▸ **What you have to do**
Nothing outside the lines below from the one containing "Web page text" through the one containing "Belfast, retained a" is to be printed; print those exactly, ends included, and drop the pictures.

============================================================

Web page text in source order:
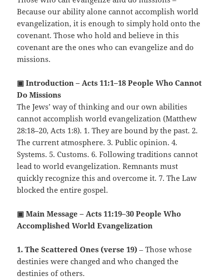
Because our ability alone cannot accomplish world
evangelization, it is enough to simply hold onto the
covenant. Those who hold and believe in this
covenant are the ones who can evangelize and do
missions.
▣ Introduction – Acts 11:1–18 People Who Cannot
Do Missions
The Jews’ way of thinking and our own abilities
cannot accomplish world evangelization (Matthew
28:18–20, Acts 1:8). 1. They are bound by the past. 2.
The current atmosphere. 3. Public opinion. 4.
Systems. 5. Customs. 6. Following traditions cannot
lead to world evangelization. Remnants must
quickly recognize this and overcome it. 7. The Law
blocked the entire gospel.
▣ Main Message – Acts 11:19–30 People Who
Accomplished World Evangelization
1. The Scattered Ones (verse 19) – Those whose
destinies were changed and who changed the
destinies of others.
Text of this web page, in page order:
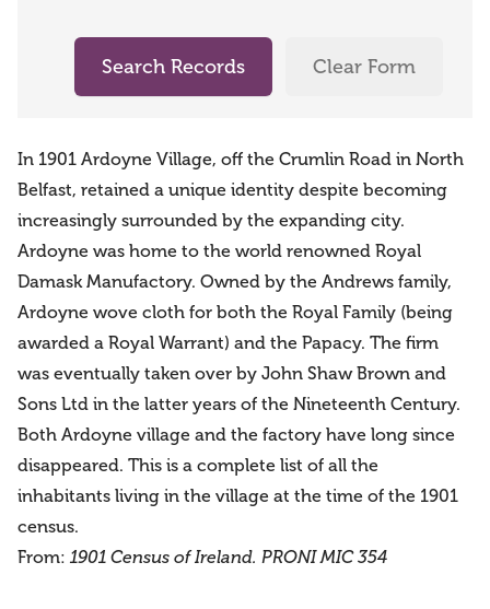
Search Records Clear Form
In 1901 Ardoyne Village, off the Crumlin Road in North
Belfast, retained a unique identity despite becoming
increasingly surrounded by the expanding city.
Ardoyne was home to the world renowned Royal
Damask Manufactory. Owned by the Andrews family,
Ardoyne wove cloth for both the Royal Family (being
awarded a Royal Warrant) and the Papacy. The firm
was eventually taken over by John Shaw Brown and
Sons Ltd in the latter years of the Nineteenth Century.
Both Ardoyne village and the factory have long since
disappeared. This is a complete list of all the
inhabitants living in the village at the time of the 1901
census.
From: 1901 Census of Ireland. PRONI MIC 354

============================================================

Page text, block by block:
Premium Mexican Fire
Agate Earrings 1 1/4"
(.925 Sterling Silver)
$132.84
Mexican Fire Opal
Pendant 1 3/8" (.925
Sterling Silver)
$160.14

============================================================

▸ **Solution below**
Web page text in source order:
Because our ability alone cannot accomplish world
evangelization, it is enough to simply hold onto the
covenant. Those who hold and believe in this
covenant are the ones who can evangelize and do
missions.
▣ Introduction – Acts 11:1–18 People Who Cannot
Do Missions
The Jews’ way of thinking and our own abilities
cannot accomplish world evangelization (Matthew
28:18–20, Acts 1:8). 1. They are bound by the past. 2.
The current atmosphere. 3. Public opinion. 4.
Systems. 5. Customs. 6. Following traditions cannot
lead to world evangelization. Remnants must
quickly recognize this and overcome it. 7. The Law
blocked the entire gospel.
▣ Main Message – Acts 11:19–30 People Who
Accomplished World Evangelization
1. The Scattered Ones (verse 19) – Those whose
destinies were changed and who changed the
destinies of others.
Text of this web page, in page order:
Search Records Clear Form
In 1901 Ardoyne Village, off the Crumlin Road in North
Belfast, retained a unique identity despite becoming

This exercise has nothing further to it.